→ Work task
Nothing but a number should be given: how many lines in the entries below include the string "particular".

→ Data for this exercise
========================================
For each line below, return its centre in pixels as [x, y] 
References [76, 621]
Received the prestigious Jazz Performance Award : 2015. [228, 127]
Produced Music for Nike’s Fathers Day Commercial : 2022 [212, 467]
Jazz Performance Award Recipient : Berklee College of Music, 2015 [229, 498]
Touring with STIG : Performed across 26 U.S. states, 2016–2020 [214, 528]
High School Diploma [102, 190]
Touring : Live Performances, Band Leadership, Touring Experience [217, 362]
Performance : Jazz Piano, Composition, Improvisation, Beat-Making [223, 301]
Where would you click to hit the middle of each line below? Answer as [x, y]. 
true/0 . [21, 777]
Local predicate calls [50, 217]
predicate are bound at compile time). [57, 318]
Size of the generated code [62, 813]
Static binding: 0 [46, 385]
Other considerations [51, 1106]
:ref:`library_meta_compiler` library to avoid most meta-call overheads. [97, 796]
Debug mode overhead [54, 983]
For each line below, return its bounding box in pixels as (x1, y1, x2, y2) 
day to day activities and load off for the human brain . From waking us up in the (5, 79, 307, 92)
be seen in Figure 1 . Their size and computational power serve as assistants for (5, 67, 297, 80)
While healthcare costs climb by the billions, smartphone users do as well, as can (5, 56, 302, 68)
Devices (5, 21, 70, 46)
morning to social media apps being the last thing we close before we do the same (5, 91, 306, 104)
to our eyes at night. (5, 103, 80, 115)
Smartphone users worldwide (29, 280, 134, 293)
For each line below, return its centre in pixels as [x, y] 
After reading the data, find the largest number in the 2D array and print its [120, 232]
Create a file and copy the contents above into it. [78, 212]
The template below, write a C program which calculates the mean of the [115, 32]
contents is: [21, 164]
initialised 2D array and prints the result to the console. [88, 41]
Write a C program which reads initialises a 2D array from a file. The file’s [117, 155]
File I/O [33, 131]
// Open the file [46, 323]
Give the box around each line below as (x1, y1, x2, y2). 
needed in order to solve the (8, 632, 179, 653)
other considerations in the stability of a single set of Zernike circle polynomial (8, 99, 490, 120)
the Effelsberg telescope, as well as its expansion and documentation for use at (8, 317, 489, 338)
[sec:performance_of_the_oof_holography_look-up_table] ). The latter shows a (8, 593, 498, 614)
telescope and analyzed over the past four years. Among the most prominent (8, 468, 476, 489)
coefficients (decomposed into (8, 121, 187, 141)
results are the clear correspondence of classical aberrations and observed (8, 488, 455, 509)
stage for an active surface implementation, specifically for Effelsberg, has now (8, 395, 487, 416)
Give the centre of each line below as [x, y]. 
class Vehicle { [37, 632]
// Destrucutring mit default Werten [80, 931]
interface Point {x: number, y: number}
========================================
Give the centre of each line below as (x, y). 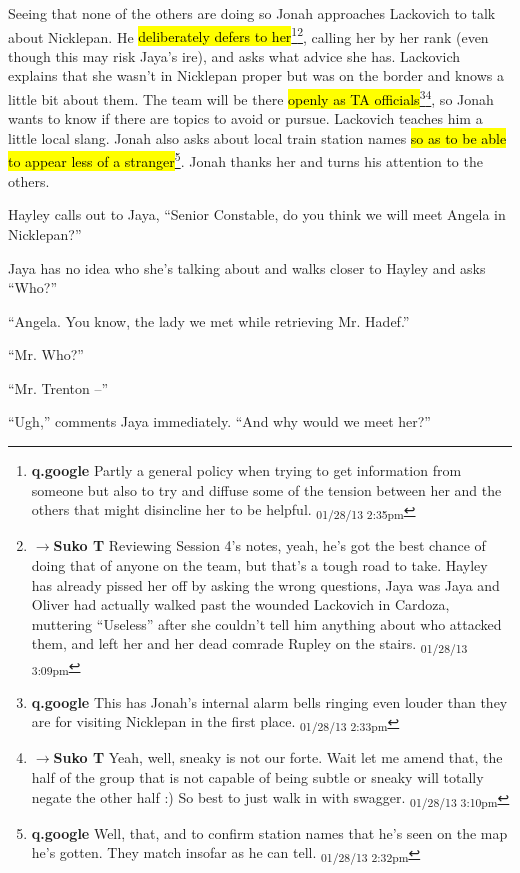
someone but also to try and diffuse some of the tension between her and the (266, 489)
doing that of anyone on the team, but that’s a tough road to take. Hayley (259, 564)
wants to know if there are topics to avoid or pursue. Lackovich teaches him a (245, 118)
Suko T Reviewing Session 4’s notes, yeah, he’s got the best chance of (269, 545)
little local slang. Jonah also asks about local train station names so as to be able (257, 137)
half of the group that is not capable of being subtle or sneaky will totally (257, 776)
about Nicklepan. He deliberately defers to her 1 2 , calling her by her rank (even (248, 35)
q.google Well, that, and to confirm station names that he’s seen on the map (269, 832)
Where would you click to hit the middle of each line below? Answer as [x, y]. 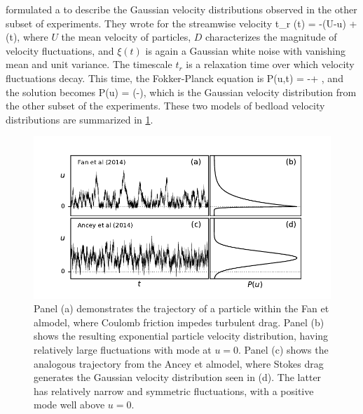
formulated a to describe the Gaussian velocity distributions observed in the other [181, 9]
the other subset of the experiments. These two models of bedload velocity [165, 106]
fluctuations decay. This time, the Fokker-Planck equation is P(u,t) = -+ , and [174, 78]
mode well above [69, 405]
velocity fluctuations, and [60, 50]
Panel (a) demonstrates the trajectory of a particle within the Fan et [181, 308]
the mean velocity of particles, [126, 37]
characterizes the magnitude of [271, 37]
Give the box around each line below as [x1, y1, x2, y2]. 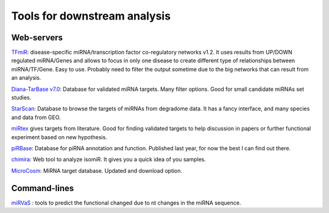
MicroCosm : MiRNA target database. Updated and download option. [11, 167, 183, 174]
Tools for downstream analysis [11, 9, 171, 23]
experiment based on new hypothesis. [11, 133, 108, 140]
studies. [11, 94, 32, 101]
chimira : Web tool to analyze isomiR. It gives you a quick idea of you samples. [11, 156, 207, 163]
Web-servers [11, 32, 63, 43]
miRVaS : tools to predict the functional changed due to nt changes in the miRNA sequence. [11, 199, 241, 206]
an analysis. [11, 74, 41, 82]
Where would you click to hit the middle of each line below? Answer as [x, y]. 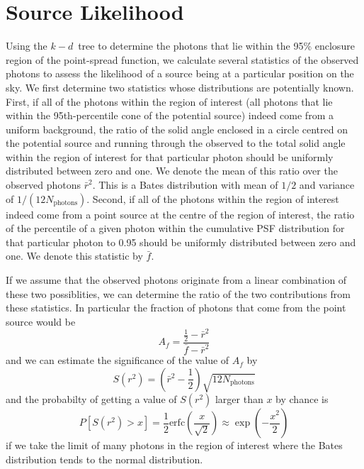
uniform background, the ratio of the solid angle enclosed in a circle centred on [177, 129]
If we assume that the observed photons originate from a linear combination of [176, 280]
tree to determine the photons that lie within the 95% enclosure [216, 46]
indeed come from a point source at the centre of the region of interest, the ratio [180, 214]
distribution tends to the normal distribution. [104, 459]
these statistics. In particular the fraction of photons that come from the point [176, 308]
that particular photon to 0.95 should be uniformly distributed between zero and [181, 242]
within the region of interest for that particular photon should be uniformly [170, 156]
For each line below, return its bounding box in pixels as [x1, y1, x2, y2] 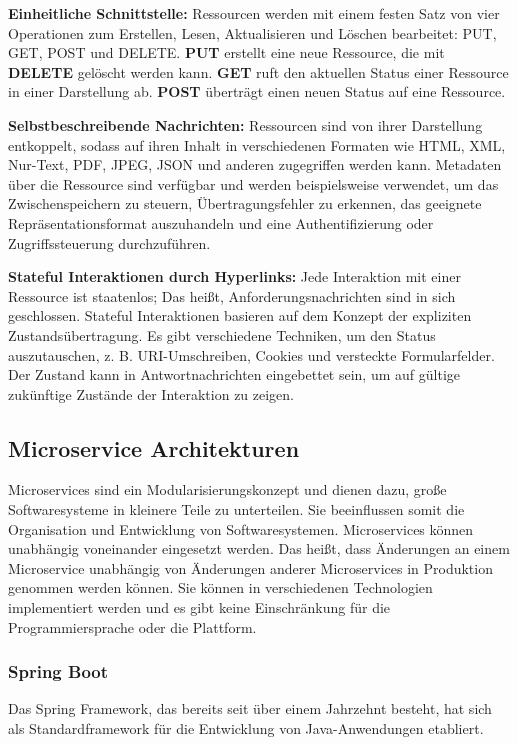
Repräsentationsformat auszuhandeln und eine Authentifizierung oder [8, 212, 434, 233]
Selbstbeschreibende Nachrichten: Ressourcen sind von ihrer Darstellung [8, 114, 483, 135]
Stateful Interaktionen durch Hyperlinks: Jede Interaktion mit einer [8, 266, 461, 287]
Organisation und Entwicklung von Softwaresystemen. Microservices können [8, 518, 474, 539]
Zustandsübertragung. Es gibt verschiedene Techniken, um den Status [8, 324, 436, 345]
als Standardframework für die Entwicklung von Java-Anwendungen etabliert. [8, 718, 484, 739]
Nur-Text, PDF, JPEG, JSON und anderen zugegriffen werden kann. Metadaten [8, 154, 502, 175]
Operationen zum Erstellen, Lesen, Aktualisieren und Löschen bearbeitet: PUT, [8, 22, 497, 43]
========================================
→ Answer below
3